State beach in Rhode Island, US

Charlestown Breachway State Beach is a seaside public recreation area on Block Island Sound in the town of Charlestown, Rhode Island. It is located on the east side of the manmade channel (the "Breachway") that connects Ninigret Pond with the Atlantic Ocean.

==History==
The first attempt to create a breachway from Pawaget/Ninigret/Charlestown Pond to the ocean in 1897 ended in failure although $1000 had been awarded to the cause.

In 1904, the General Assembly appropriated $5000 for construction of a permanent breachway that would help the pond from becoming brackish and unsuitable for cultivating oysters. Colonel Rodman of the Rhode Island Engineers Office surveyed the site and proposed building jetties on either side of the breachway. The contract was awarded to John Bristow of South Kingstown, who had built the breakwater at Point Judith. Stone for the east jetty was carried to the site by a horse-drawn narrow-gauge railroad.

In 1951, the Rhode Island Division of Harbors and Rivers awarded a contract to rebuild the east wall and construct the west wall to a Westerly company, Gencarelli Inc.

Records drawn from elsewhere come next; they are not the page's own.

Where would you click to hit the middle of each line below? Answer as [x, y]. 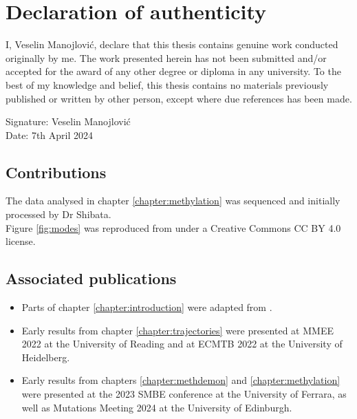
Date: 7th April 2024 [50, 135]
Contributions [56, 172]
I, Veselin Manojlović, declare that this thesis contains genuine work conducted [172, 44]
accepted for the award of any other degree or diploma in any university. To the [173, 71]
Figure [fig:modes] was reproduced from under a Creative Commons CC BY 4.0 [173, 227]
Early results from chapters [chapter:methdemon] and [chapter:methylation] [181, 380]
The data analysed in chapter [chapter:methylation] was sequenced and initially [173, 201]
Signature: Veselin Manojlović [68, 121]
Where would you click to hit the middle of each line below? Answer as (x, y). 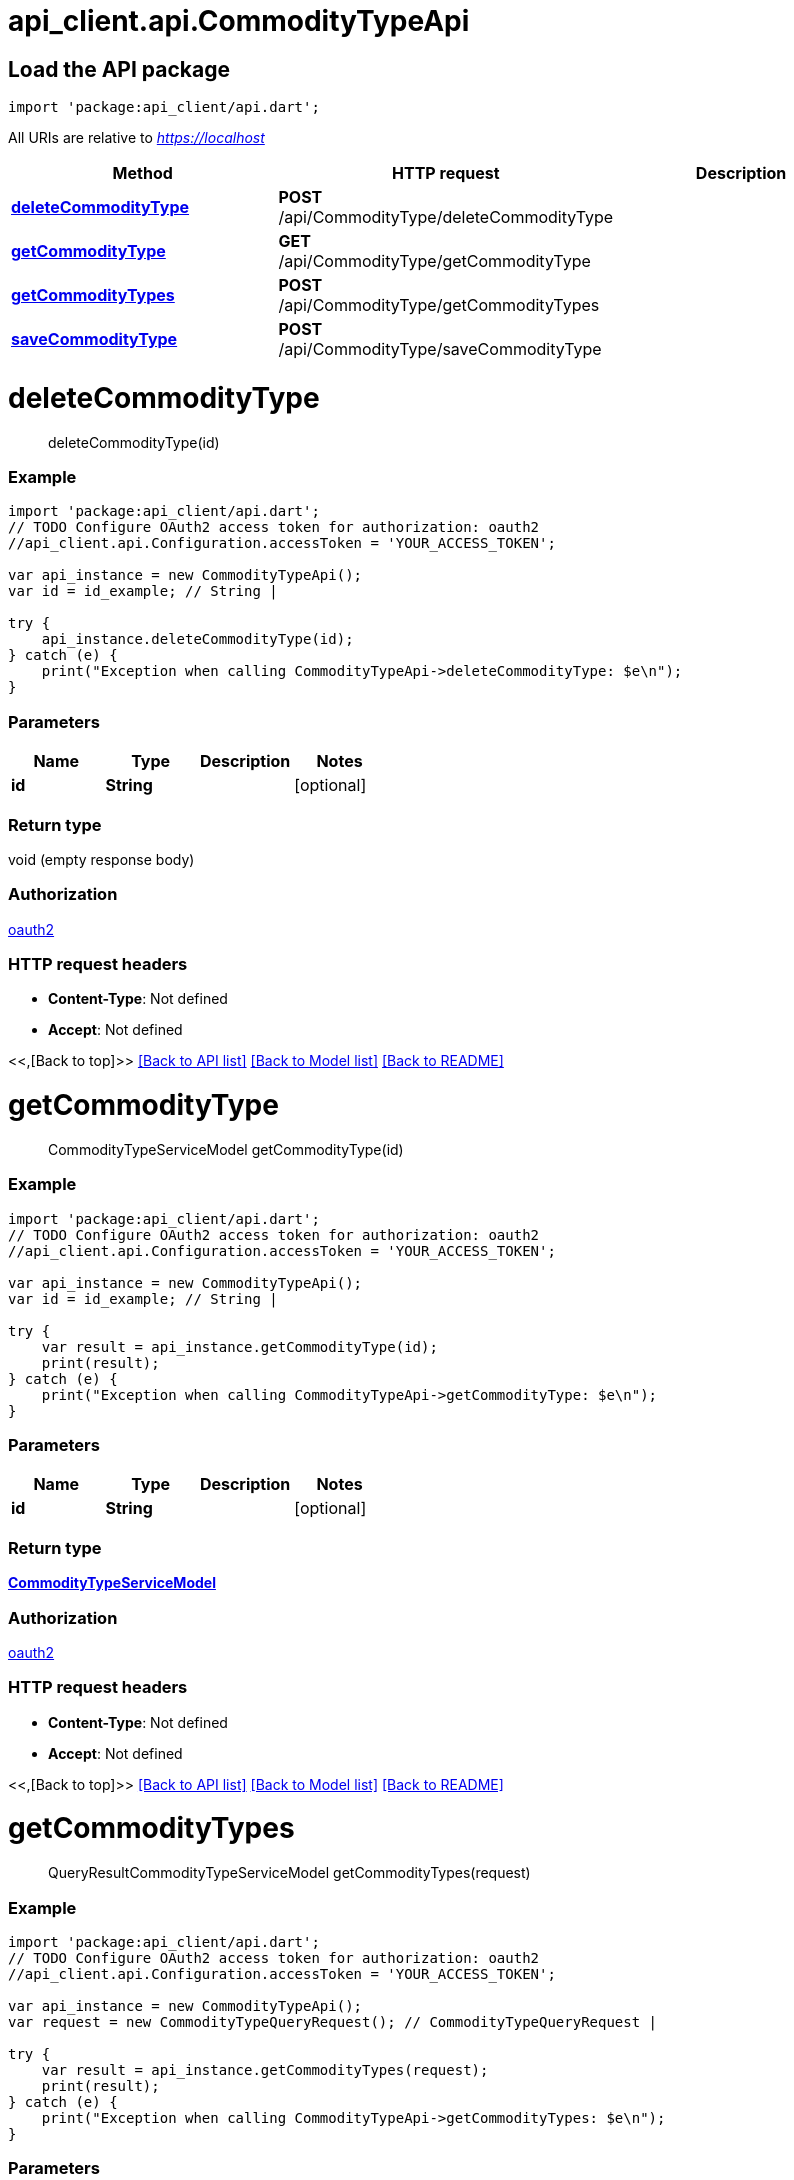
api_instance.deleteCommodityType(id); (197, 639)
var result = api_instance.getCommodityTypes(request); (265, 2069)
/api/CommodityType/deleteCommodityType (446, 217)
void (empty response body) (101, 859)
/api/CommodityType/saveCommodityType (440, 349)
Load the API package (119, 69)
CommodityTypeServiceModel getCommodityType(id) (226, 1149)
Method (142, 173)
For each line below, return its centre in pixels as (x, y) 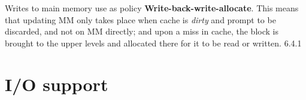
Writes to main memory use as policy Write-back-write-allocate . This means (152, 8)
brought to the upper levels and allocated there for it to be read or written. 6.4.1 (153, 43)
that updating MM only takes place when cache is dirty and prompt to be (140, 19)
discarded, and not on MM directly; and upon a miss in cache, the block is (142, 31)
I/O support (57, 84)
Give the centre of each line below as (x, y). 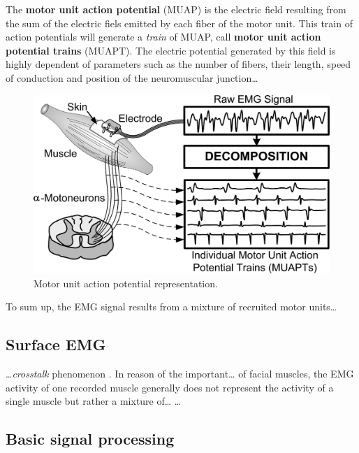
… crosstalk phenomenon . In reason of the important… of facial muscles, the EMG (180, 374)
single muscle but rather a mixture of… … (94, 401)
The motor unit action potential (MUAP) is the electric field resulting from (176, 9)
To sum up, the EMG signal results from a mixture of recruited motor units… (171, 307)
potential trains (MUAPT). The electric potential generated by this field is (171, 50)
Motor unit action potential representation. (126, 283)
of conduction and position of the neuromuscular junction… (132, 77)
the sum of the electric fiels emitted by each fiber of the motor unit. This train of (179, 23)
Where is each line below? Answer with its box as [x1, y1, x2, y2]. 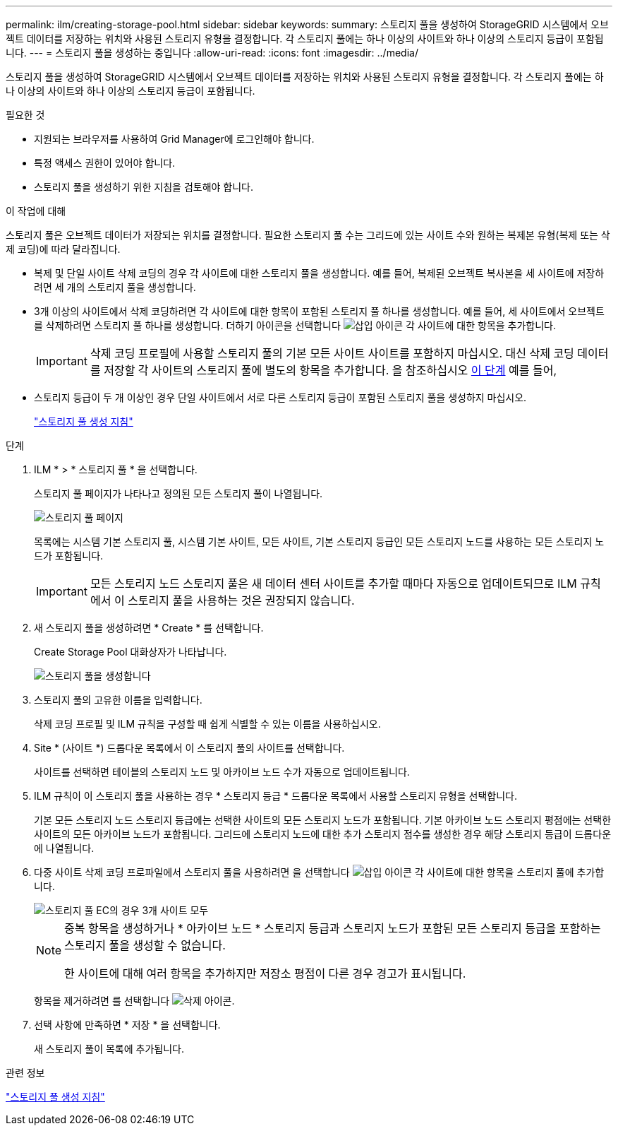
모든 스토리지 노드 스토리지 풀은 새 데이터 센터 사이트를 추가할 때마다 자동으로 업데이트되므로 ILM [90, 576, 577, 591]
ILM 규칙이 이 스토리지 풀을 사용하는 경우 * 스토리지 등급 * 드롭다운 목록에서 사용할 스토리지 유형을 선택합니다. [34, 790, 517, 802]
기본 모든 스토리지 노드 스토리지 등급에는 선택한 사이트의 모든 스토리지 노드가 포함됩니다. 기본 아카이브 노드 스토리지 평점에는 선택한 [34, 814, 612, 826]
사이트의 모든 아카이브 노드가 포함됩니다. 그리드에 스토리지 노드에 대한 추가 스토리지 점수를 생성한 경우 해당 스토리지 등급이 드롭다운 [34, 828, 612, 840]
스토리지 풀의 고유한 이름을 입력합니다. [34, 694, 202, 706]
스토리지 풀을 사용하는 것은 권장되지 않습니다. [128, 593, 355, 608]
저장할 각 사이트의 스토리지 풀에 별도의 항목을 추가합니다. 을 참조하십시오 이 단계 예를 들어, [104, 363, 557, 377]
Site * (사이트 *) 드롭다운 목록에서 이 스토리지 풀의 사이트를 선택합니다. [34, 742, 345, 754]
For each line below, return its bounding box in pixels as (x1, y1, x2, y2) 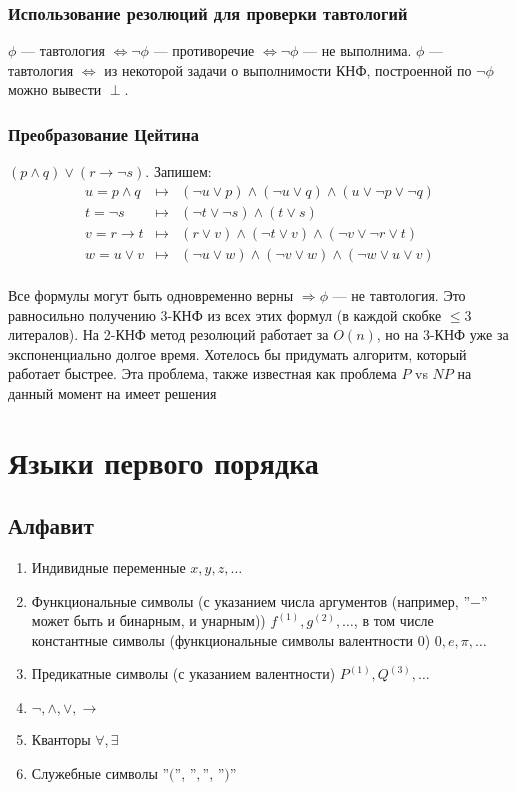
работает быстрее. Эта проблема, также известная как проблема (8, 363, 397, 384)
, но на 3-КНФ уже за (376, 324, 509, 345)
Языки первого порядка (8, 441, 319, 482)
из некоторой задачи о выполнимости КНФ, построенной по (104, 59, 472, 80)
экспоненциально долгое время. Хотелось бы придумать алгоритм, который (8, 343, 467, 364)
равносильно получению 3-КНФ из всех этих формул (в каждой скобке (8, 304, 442, 325)
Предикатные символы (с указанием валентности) (31, 663, 336, 684)
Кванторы (31, 729, 91, 750)
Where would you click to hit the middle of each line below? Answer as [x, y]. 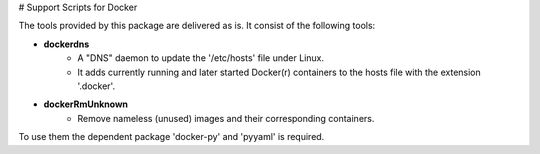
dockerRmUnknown [86, 104]
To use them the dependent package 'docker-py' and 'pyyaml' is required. [171, 137]
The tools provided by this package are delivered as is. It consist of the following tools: [197, 26]
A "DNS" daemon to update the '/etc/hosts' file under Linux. [201, 58]
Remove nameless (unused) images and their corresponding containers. [226, 118]
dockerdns [66, 44]
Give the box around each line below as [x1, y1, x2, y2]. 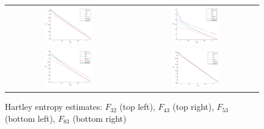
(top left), [119, 100, 155, 113]
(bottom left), [5, 112, 56, 124]
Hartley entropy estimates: [5, 100, 103, 113]
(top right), [172, 100, 214, 113]
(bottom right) [72, 112, 127, 124]
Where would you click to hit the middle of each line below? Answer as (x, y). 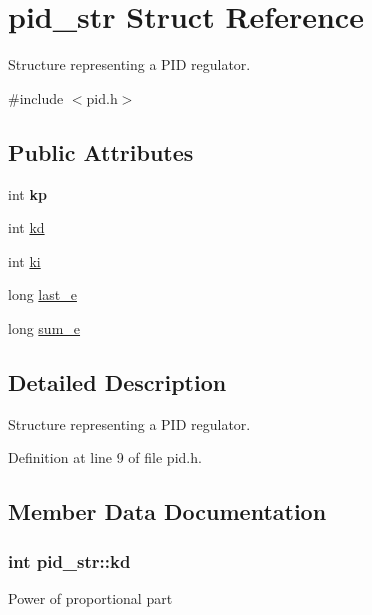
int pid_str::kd (69, 560)
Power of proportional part (90, 597)
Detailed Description (117, 381)
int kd (26, 227)
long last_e (42, 294)
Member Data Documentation (167, 511)
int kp (27, 193)
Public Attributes (101, 151)
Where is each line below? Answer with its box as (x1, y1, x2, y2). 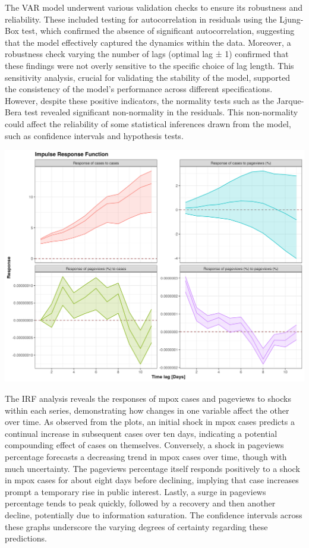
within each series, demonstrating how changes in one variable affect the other (5, 404, 289, 416)
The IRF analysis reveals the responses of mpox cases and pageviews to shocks (5, 392, 291, 405)
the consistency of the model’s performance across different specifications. (5, 83, 273, 95)
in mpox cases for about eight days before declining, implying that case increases (5, 474, 299, 486)
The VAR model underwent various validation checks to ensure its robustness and (5, 1, 302, 13)
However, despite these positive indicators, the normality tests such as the (5, 94, 274, 106)
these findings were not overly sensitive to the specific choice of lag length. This (5, 59, 294, 71)
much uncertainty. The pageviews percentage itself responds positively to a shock (5, 462, 300, 474)
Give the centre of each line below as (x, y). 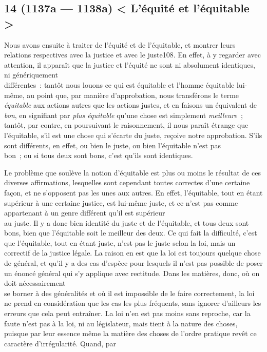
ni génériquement (31, 75)
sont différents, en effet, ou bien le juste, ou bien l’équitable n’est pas (112, 145)
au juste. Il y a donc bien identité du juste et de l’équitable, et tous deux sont (127, 222)
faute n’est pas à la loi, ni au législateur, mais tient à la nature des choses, (121, 323)
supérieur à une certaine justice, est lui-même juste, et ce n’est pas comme (121, 202)
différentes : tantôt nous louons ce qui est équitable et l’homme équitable (119, 84)
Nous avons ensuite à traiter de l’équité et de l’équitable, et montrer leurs (120, 44)
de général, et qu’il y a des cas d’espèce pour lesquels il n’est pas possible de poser (133, 263)
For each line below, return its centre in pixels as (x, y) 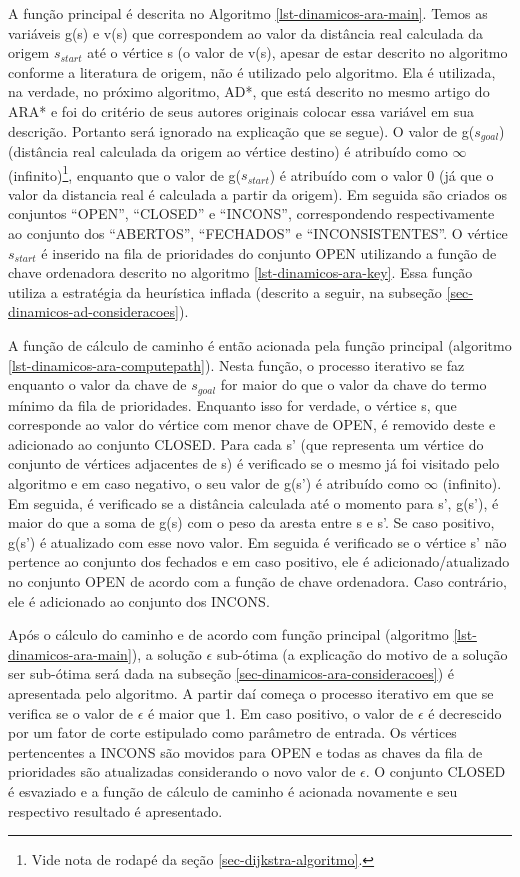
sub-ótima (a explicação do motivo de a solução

After four months of work in severe weather, the Charleston Beachway Beach was officially opened on April 7, 1952.

On October 17, 2024, Charlestown and the Rhode Island Department of Environmental Management announced emergency repairs to the west wall of the breachway, while boaters had been advised to use caution during travel through the breachway as the walls had worn down by many winter storms in 2023.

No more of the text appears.